# HedgeHog Encyclopedia



## Reaper (Aug 22, 2008)

Bryan Smith and the staff at HedgeHog Central are proud to announce the opening
of the new online Hedgehog Encyclopedia. The new encyclopedia is is a wiki type of site.
So finally there is one place for everyone to record their hedgehog knowledge and experiences
so others may learn. Check out the link ! http://www.wiki.hedgehogcentral.com We hope you enjoy it !


----------



## hedgieluver (Feb 18, 2009)

wow!!!! thats a really good idea!!!!!!!!!!


----------



## LizardGirl (Aug 25, 2008)

Ah! It's been made public! Fantastic!


----------



## dorasdaddy (Dec 23, 2008)

Ther is some information that i have come across while reading th ewiki that seems to contradict alot of what is said in the boards...reccomends high quyality cat food OR hedgehog food.....reccomends bottle over bowl...no mention of liners....that is just the few that i have come across


----------



## azyrios (Feb 2, 2009)

if you could kindly point me to where these contradictions arise i will be more than happy to fix them. All the information that is on the site is taken from Hedgehog Central as well as the forums.

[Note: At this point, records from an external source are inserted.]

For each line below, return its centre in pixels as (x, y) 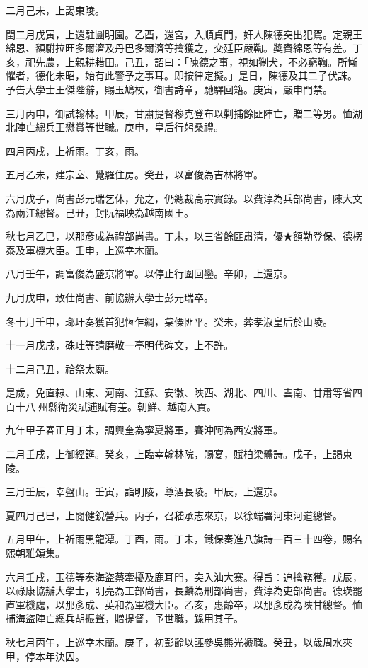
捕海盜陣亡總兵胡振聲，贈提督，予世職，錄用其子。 (125, 618)
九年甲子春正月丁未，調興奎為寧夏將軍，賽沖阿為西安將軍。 (144, 430)
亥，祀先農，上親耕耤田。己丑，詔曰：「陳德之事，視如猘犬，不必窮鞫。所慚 (182, 61)
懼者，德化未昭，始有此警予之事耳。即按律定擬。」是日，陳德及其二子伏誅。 (182, 75)
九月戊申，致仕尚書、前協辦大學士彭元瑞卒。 (110, 297)
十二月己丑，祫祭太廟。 (60, 368)
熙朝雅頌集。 (35, 553)
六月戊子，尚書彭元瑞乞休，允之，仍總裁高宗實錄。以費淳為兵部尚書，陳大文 (184, 198)

I have uploaded the majority of the pages by myself and i am bound to run into problems. By doing a quick search i do not see where it is stating to use a water bottle over a bowl, just that some owners and breeders do choose to use a water bottle. If you could point me to this mix up i will promptly correct it.

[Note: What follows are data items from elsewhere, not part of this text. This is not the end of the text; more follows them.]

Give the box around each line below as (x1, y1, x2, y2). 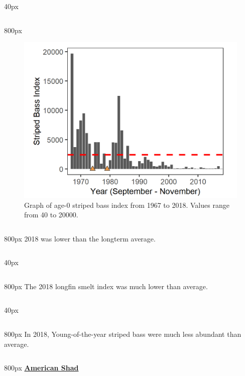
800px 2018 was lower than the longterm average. (4, 233, 156, 243)
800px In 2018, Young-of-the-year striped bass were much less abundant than (4, 329, 241, 339)
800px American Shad (4, 362, 79, 373)
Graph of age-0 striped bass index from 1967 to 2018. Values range (24, 199, 229, 210)
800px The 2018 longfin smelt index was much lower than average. (4, 281, 208, 291)
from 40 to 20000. (24, 209, 78, 220)

As for foods, it states exactly what is on here. There a hedgehog needs a high quality cat of hedgehog food. The problem is there are very few high quality hedgehog foods. If you look at http://wiki.hedgehogcentral.com/tiki-in ... ?page=Food it states:


> Some companies produce a commercial hedgehog food, but these are mainly junk for African pygmy hedgehogs, as the mixes are just leftovers from cat or dog food put into kibble form. Some of these foods are more geared towards European hedgehogs who have to hibernate through the winter.

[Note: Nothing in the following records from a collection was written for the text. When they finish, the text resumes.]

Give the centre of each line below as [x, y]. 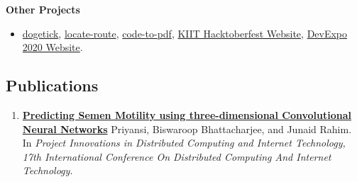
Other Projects [43, 9]
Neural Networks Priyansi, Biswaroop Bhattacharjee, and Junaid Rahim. [187, 129]
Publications [52, 85]
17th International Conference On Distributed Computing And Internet [177, 156]
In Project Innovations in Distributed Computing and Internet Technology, [184, 143]
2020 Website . [53, 47]
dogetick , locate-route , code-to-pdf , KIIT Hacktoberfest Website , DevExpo [185, 33]
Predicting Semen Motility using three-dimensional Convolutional [187, 114]
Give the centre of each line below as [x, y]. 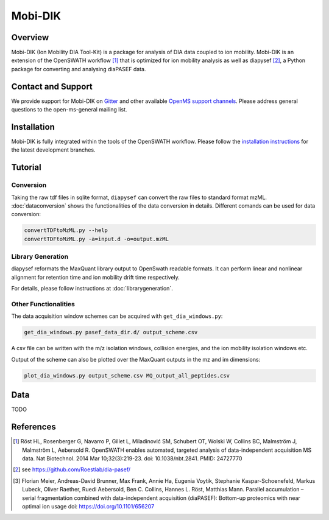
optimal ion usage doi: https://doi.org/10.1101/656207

and there is also a page dedicated to the okay and the bad hedgehog foods.

In the bedding sections it also states that liners are the number one choice for hedgehog's. This article can be found here: http://wiki.hedgehogcentral.com/tiki-in ... ge=Bedding

If you notice any problems with the wiki or the information it contains you can either PM here, or contact me at [email protected] with a subject pertaining to the problem and i will work on resolving it as quickly as possible.


----------



## dorasdaddy (Dec 23, 2008)

it is all under basic care


----------



## azyrios (Feb 2, 2009)

thank you very much. 
That is one of the pages that was a direct copy and i did not go through to edit it.

Edit:
The page has been corrected and now agrees with the remainder of the site. Thank you once again for pointing out this very blatant and embarrassing error.


----------



## basmati (Feb 13, 2009)

Fantastic! It merges all lines of info into a handy reference, and then this place for additional questions/reference is a super resource. Thanks very much


----------



## drpepperheather (Dec 19, 2008)

Okay, I registered but when I try to login I get an "account disabled" message. Do I need to wait for approval or did I not register right?


----------



## azyrios (Feb 2, 2009)

Sorry, the Verification feature wasn't working correctly. This should be resolved temporarily as i look for a better fix.


----------



## drpepperheather (Dec 19, 2008)

Thanks for the fast reply! And no worries...I just wanted to make sure that I didn't do something wrong! Can't wait to make Ziggy his litle own profile page!


----------



## dorasdaddy (Dec 23, 2008)

i appreciate the promptness as well....wasnt trying to be negative, just didnt want o send mixed signals to new owners


----------



## azyrios (Feb 2, 2009)

I completely understand dora. I as much as anyone wants all the information to support what is stated on here as well as other sites, and updating the hundred+ pages on the wiki, i was bound to miss a few of them =D

Thanks again for pointing it out.


----------



## iinustii (Mar 30, 2011)

This is such a cool idea - one very handy site! Thanks for making it.


----------



## banzer_kadaj (Apr 21, 2011)

fantastic i will learn about it when have time hang..


----------